DATA LISTING Start Marker
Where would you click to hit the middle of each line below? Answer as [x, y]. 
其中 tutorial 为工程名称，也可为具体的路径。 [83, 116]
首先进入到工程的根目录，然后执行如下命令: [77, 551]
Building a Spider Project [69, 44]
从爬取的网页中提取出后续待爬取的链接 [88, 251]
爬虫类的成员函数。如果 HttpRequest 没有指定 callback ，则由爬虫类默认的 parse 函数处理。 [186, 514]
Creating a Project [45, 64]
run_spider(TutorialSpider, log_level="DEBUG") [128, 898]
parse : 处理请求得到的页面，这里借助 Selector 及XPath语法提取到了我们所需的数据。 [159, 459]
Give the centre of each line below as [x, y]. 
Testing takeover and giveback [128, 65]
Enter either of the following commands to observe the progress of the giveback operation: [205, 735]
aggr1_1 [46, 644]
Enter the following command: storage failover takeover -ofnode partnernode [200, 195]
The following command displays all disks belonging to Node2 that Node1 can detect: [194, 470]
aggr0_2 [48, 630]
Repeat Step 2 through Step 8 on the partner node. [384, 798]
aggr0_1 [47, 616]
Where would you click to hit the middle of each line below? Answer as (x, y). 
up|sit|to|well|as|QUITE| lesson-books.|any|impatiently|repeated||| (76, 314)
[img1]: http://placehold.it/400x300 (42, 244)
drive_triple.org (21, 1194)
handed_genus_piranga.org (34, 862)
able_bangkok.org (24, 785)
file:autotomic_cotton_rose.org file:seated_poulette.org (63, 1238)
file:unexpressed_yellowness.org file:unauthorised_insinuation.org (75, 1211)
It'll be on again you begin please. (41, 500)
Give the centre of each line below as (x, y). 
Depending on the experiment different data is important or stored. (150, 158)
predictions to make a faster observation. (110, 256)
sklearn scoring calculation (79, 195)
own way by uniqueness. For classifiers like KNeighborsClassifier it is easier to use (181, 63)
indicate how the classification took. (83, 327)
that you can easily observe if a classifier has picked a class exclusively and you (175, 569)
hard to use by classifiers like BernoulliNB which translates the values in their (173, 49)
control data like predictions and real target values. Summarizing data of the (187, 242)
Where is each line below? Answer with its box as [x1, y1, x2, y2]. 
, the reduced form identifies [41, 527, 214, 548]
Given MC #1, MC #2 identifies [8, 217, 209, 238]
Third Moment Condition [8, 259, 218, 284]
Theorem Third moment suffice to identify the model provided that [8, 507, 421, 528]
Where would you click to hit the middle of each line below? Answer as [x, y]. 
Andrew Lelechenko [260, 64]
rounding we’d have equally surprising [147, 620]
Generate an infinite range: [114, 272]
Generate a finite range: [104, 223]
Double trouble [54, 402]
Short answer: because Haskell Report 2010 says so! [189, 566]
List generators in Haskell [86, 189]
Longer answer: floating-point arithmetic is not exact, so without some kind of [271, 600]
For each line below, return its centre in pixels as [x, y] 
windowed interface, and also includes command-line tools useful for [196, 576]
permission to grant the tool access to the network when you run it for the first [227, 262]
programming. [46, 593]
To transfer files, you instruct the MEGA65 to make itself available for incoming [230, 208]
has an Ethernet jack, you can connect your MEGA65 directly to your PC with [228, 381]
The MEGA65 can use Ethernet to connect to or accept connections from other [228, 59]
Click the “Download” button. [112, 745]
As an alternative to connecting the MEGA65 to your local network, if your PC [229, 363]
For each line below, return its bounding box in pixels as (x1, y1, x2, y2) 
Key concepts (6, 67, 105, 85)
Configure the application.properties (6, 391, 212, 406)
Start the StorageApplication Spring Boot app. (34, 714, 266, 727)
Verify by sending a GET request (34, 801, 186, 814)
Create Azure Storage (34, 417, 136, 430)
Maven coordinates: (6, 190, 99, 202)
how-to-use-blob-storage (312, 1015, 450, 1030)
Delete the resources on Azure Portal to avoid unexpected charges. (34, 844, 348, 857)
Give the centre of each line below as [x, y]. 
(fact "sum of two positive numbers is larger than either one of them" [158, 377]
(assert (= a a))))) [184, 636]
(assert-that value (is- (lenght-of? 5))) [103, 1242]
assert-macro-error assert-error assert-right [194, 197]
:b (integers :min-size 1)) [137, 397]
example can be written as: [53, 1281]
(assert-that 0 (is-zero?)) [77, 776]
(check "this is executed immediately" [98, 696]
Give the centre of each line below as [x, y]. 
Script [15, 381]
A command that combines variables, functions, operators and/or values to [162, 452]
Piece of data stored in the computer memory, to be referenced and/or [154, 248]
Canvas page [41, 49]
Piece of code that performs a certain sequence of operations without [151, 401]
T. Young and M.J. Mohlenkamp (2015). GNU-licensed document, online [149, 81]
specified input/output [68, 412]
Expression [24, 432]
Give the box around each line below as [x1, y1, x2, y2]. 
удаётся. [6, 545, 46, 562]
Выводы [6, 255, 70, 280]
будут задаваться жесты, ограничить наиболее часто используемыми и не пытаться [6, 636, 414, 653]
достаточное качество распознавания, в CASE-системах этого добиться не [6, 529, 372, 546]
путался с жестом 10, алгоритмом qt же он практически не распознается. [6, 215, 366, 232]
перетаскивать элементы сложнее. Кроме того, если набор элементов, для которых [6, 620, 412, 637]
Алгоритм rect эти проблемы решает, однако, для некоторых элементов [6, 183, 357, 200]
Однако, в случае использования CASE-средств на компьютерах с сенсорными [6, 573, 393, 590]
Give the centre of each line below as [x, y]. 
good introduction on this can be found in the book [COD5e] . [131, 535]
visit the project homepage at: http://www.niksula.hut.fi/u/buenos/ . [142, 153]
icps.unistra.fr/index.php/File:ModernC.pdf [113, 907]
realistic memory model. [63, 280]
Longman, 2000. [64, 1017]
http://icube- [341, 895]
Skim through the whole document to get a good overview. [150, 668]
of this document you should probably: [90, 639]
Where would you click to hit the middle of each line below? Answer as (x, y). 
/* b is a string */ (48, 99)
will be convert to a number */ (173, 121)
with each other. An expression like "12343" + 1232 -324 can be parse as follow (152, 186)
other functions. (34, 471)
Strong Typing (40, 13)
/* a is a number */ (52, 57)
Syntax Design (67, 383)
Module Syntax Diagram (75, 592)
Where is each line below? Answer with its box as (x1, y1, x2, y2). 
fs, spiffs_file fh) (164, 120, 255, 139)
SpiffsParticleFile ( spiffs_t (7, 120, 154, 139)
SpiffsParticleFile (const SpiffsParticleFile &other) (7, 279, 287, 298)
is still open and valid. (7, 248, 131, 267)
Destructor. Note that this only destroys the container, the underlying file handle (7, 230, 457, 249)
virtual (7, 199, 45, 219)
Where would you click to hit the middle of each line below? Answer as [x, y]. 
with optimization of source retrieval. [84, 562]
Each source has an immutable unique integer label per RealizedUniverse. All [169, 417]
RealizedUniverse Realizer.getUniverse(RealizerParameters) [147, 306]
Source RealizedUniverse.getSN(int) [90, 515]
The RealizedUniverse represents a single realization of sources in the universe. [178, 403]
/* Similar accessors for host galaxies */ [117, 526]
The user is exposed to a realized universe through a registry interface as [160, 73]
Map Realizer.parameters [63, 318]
DATA LISTING End Marker
Every record must be returned exactly.

Where would you click to hit the middle of each line below? Answer as [x, y]. 
其中 tutorial 为工程名称，也可为具体的路径。 [83, 116]
首先进入到工程的根目录，然后执行如下命令: [77, 551]
Building a Spider Project [69, 44]
从爬取的网页中提取出后续待爬取的链接 [88, 251]
爬虫类的成员函数。如果 HttpRequest 没有指定 callback ，则由爬虫类默认的 parse 函数处理。 [186, 514]
Creating a Project [45, 64]
run_spider(TutorialSpider, log_level="DEBUG") [128, 898]
parse : 处理请求得到的页面，这里借助 Selector 及XPath语法提取到了我们所需的数据。 [159, 459]
Give the centre of each line below as [x, y]. 
Testing takeover and giveback [128, 65]
Enter either of the following commands to observe the progress of the giveback operation: [205, 735]
aggr1_1 [46, 644]
Enter the following command: storage failover takeover -ofnode partnernode [200, 195]
The following command displays all disks belonging to Node2 that Node1 can detect: [194, 470]
aggr0_2 [48, 630]
Repeat Step 2 through Step 8 on the partner node. [384, 798]
aggr0_1 [47, 616]
Where would you click to hit the middle of each line below? Answer as (x, y). 
up|sit|to|well|as|QUITE| lesson-books.|any|impatiently|repeated||| (76, 314)
[img1]: http://placehold.it/400x300 (42, 244)
drive_triple.org (21, 1194)
handed_genus_piranga.org (34, 862)
able_bangkok.org (24, 785)
file:autotomic_cotton_rose.org file:seated_poulette.org (63, 1238)
file:unexpressed_yellowness.org file:unauthorised_insinuation.org (75, 1211)
It'll be on again you begin please. (41, 500)
Give the centre of each line below as (x, y). 
Depending on the experiment different data is important or stored. (150, 158)
predictions to make a faster observation. (110, 256)
sklearn scoring calculation (79, 195)
own way by uniqueness. For classifiers like KNeighborsClassifier it is easier to use (181, 63)
indicate how the classification took. (83, 327)
that you can easily observe if a classifier has picked a class exclusively and you (175, 569)
hard to use by classifiers like BernoulliNB which translates the values in their (173, 49)
control data like predictions and real target values. Summarizing data of the (187, 242)
Where is each line below? Answer with its box as [x1, y1, x2, y2]. 
, the reduced form identifies [41, 527, 214, 548]
Given MC #1, MC #2 identifies [8, 217, 209, 238]
Third Moment Condition [8, 259, 218, 284]
Theorem Third moment suffice to identify the model provided that [8, 507, 421, 528]
Where would you click to hit the middle of each line below? Answer as [x, y]. 
Andrew Lelechenko [260, 64]
rounding we’d have equally surprising [147, 620]
Generate an infinite range: [114, 272]
Generate a finite range: [104, 223]
Double trouble [54, 402]
Short answer: because Haskell Report 2010 says so! [189, 566]
List generators in Haskell [86, 189]
Longer answer: floating-point arithmetic is not exact, so without some kind of [271, 600]
For each line below, return its centre in pixels as [x, y] 
windowed interface, and also includes command-line tools useful for [196, 576]
permission to grant the tool access to the network when you run it for the first [227, 262]
programming. [46, 593]
To transfer files, you instruct the MEGA65 to make itself available for incoming [230, 208]
has an Ethernet jack, you can connect your MEGA65 directly to your PC with [228, 381]
The MEGA65 can use Ethernet to connect to or accept connections from other [228, 59]
Click the “Download” button. [112, 745]
As an alternative to connecting the MEGA65 to your local network, if your PC [229, 363]
For each line below, return its bounding box in pixels as (x1, y1, x2, y2) 
Key concepts (6, 67, 105, 85)
Configure the application.properties (6, 391, 212, 406)
Start the StorageApplication Spring Boot app. (34, 714, 266, 727)
Verify by sending a GET request (34, 801, 186, 814)
Create Azure Storage (34, 417, 136, 430)
Maven coordinates: (6, 190, 99, 202)
how-to-use-blob-storage (312, 1015, 450, 1030)
Delete the resources on Azure Portal to avoid unexpected charges. (34, 844, 348, 857)
Give the centre of each line below as [x, y]. 
(fact "sum of two positive numbers is larger than either one of them" [158, 377]
(assert (= a a))))) [184, 636]
(assert-that value (is- (lenght-of? 5))) [103, 1242]
assert-macro-error assert-error assert-right [194, 197]
:b (integers :min-size 1)) [137, 397]
example can be written as: [53, 1281]
(assert-that 0 (is-zero?)) [77, 776]
(check "this is executed immediately" [98, 696]
Give the centre of each line below as [x, y]. 
Script [15, 381]
A command that combines variables, functions, operators and/or values to [162, 452]
Piece of data stored in the computer memory, to be referenced and/or [154, 248]
Canvas page [41, 49]
Piece of code that performs a certain sequence of operations without [151, 401]
T. Young and M.J. Mohlenkamp (2015). GNU-licensed document, online [149, 81]
specified input/output [68, 412]
Expression [24, 432]
Give the box around each line below as [x1, y1, x2, y2]. 
удаётся. [6, 545, 46, 562]
Выводы [6, 255, 70, 280]
будут задаваться жесты, ограничить наиболее часто используемыми и не пытаться [6, 636, 414, 653]
достаточное качество распознавания, в CASE-системах этого добиться не [6, 529, 372, 546]
путался с жестом 10, алгоритмом qt же он практически не распознается. [6, 215, 366, 232]
перетаскивать элементы сложнее. Кроме того, если набор элементов, для которых [6, 620, 412, 637]
Алгоритм rect эти проблемы решает, однако, для некоторых элементов [6, 183, 357, 200]
Однако, в случае использования CASE-средств на компьютерах с сенсорными [6, 573, 393, 590]
Give the centre of each line below as [x, y]. 
good introduction on this can be found in the book [COD5e] . [131, 535]
visit the project homepage at: http://www.niksula.hut.fi/u/buenos/ . [142, 153]
icps.unistra.fr/index.php/File:ModernC.pdf [113, 907]
realistic memory model. [63, 280]
Longman, 2000. [64, 1017]
http://icube- [341, 895]
Skim through the whole document to get a good overview. [150, 668]
of this document you should probably: [90, 639]
Where would you click to hit the middle of each line below? Answer as (x, y). 
/* b is a string */ (48, 99)
will be convert to a number */ (173, 121)
with each other. An expression like "12343" + 1232 -324 can be parse as follow (152, 186)
other functions. (34, 471)
Strong Typing (40, 13)
/* a is a number */ (52, 57)
Syntax Design (67, 383)
Module Syntax Diagram (75, 592)
Where is each line below? Answer with its box as (x1, y1, x2, y2). 
fs, spiffs_file fh) (164, 120, 255, 139)
SpiffsParticleFile ( spiffs_t (7, 120, 154, 139)
SpiffsParticleFile (const SpiffsParticleFile &other) (7, 279, 287, 298)
is still open and valid. (7, 248, 131, 267)
Destructor. Note that this only destroys the container, the underlying file handle (7, 230, 457, 249)
virtual (7, 199, 45, 219)
Where would you click to hit the middle of each line below? Answer as [x, y]. 
with optimization of source retrieval. [84, 562]
Each source has an immutable unique integer label per RealizedUniverse. All [169, 417]
RealizedUniverse Realizer.getUniverse(RealizerParameters) [147, 306]
Source RealizedUniverse.getSN(int) [90, 515]
The RealizedUniverse represents a single realization of sources in the universe. [178, 403]
/* Similar accessors for host galaxies */ [117, 526]
The user is exposed to a realized universe through a registry interface as [160, 73]
Map Realizer.parameters [63, 318]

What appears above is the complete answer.